Hedge Funds to Prosper By Hedging Out the Toxic Waste
Things aren't quite as dire in the hedge-fund industry as money managers originally believed. At least that's the latest message from financial research departments, which are concluding that although the hedge fund industry has shrunk some $400 million in the past year, it still represents a colossal $1 trillion plus pool of investment capital.
Largely, that's because the managers sat on cash and limited redemptions last year just as things were getting ugly.
Citigroup estimates that hedge fund managers are currently hoarding some $294 billion. That's not being invested as quickly as you might think, either: only around a third of that, or $82 billion, will be deployed over the next six months.

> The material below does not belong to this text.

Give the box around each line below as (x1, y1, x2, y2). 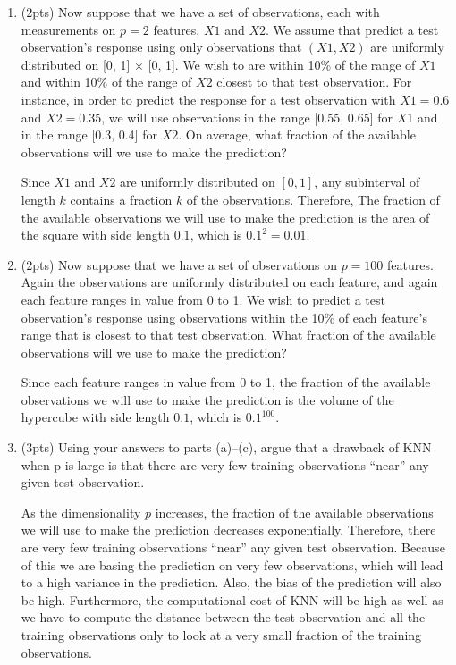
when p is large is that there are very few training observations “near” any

Those numbers beg a big question. With equity valuations so cheap, and stocks finally beginning to rebound, what purpose does it serve investors to invest with the funds? After management and performance fees, you're just giving away 20 percent for the obvious (an upturn) -- and for storing a third of your own cash. That may be why most funds are slashing management fees to 0.8 percent (vs. the traditional two percent) and in some cases, abolishing them altogether.
Bad Assets, Great Returns
One way in which funds may be able to overcome this problem is by getting access to the kind of low-risk, high-return deals that you and I just aren't eligible to invest in. That's the traditional way institutions lure clients, after all -- with access to specialized products such as major IPOs.
The latest Obama administration plan to offer hedge funds an opportunity to partake in mopping up some of the toxic assets on the big banks' balance sheets -- which the government has already, in effect, guaranteed -- is a compelling reason to invest with the hedgehogs.
BusinessWeek notes, succinctly: "The plan uses cheap government financing to offer would-be buyers of toxic assets the potential for juicy double-digit returns. Taxpayers are left to shoulder most of the risk."
The average fund needs to make back about 23 percent of its capital before it can start taking its performance fees from existing investors. The biggest threat that hedge funds pose to the economy right now is that as they attempt to control costs, they are laying off large numbers of junior employees: estimates range up to 20,000 potential jobs losses in the industry this year. With the economy finally starting to show signs of shrinkage in unemployment, a round of giant layoffs this year could slow the recovery.
Double-digit returns on these assets would help shore some of that leakage up. The plan would also motivate hedge funds to deploy some of that third-of-a-trillion dollar slushfund back into the financial system, giving a much needed boost to liquidity right now.
If politicians can show some rare ideological restraint and hold their breath here, the consequences could help serve as the beginning of the end -- or, at the very least, usher in the end of the beginning.